Нам надо было успеть на поезд в Дамвиллер, уходящий в половине шестого — он это знал, и мы знали, что он это знает, — а затем штурмовать ближайший поезд в Монмеди; там в невероятной спешке бежать к скорому поезду на Германию, который прибывал в половине восьмого и делал в Монмеди небольшую остановку на довольно отдаленном от вокзала пути. От того, успеем ли мы на этот поезд, зависело использование дня, который предоставлялся нам на дорогу и начинался в полночь. В этом поезде мы могли бы за двадцать четыре часа добраться до Берлина. В начале июля мне удалось все это проделать. Правда, пришлось виснуть на подножке, толкаться и здорово потрепать себе нервы. Кажется, мы где-то попали на линию Диденгоф — Трир. Вокзалы, едва освещенные из-за угрозы воздушных налетов, повсюду тонули в полумраке. Мы рассчитали, что к утру будем во Франкфурте-на-Майне, а днем помчимся через Кассель или Эрфурт дальше, поскольку нам, рядовым солдатам, разрешается садиться на скорые поезда. Коротышка Штраус единственный из нас разбирался во всех путях, соединяющих долину Мозеля с Берлином. Ох, лишь бы нам попасть на поезд, а там нам уже будет все равно, правильно или неправильно он называет каждую станцию.

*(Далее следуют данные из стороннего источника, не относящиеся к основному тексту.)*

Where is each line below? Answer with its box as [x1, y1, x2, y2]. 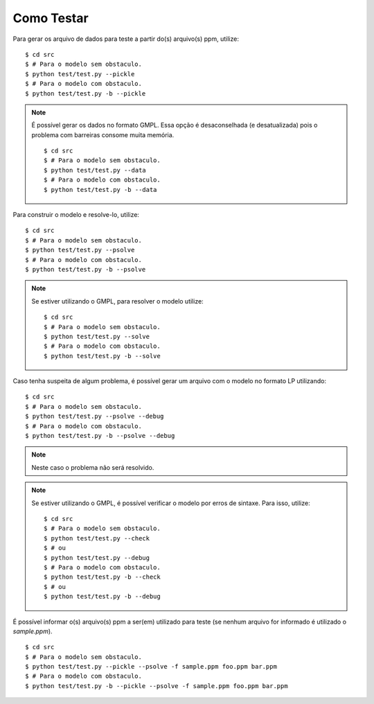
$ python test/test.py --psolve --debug [25, 412, 164, 421]
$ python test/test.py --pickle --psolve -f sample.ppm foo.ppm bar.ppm [25, 662, 277, 671]
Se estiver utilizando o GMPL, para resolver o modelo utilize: [31, 297, 204, 305]
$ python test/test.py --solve [44, 333, 150, 340]
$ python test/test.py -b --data [44, 186, 157, 193]
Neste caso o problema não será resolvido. [31, 463, 154, 471]
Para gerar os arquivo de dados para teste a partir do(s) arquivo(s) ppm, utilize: [12, 35, 239, 43]
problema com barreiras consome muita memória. [31, 130, 175, 139]
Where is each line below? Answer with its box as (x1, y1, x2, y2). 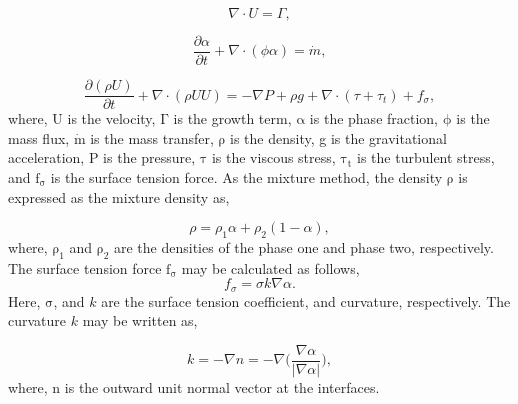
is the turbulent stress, (357, 147, 495, 168)
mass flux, (8, 127, 70, 148)
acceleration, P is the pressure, (8, 147, 196, 168)
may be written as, (82, 310, 198, 331)
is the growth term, (173, 108, 292, 129)
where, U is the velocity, (8, 108, 156, 129)
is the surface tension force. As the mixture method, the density (50, 166, 443, 187)
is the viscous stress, (211, 147, 336, 168)
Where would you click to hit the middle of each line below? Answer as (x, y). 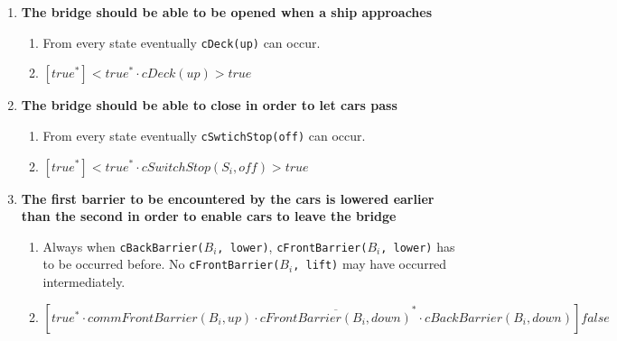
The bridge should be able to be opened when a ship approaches (227, 12)
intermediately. (84, 281)
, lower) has (418, 246)
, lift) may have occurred (370, 264)
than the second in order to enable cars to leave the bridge (209, 216)
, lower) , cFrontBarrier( (292, 246)
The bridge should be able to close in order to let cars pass (209, 105)
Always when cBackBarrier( (123, 246)
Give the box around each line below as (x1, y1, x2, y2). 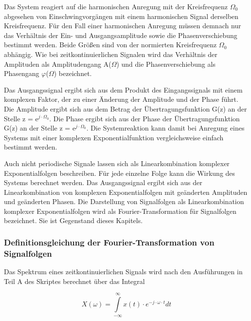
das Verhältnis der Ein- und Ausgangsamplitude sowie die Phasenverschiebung (4, 30, 237, 40)
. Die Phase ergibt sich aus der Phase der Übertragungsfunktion (49, 113, 240, 123)
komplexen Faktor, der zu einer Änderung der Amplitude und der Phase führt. (4, 94, 238, 104)
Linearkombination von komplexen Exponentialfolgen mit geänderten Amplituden (4, 187, 248, 197)
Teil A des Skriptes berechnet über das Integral (4, 276, 145, 286)
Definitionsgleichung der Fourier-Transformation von (4, 236, 215, 248)
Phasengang (4, 68, 39, 78)
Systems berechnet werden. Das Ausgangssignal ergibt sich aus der (4, 177, 202, 188)

Нас буквально лихорадило, а Глинский все болтал. Он вскользь упомянул, что окончательное утверждение нашего отпуска зависит, само собой разумеется, от господина майора, который сделает нам смотр в Дамвиллере.

С тех пор как мы год назад выбрались из венгерских болот, никто из нас не видел майора. Позднее, в Сербии, проходя через Парачин, мы узнали, что он водворился там; теперь он находился в Дамвиллере. Никто из нас не тосковал по его вороньему профилю, кустистым усам и всему его портновскому обличью. Он казался нам неотделимым от тощей клячи, на которой он тогда восседал, его скрипучий голос настигал нас в безветренном воздухе степи даже на расстоянии нескольких сот метров. Мы его не боялись. Мы его почти что не знали. Все как-то шло своим чередом без него. За воинской дисциплиной следило ротное начальство, За нашей работой — офицеры тех частей, которым мы были приданы. В Лилле у нас были разумные начальники, в Сербии — бешеные. Майор? Да хранит его бог, думали мы, и да налепит он ему на грудь за нашу работу столько Железных Крестов, сколько на ней поместится. Ибо мы знали, что нашей ротой начальство было весьма довольно, да и было за что.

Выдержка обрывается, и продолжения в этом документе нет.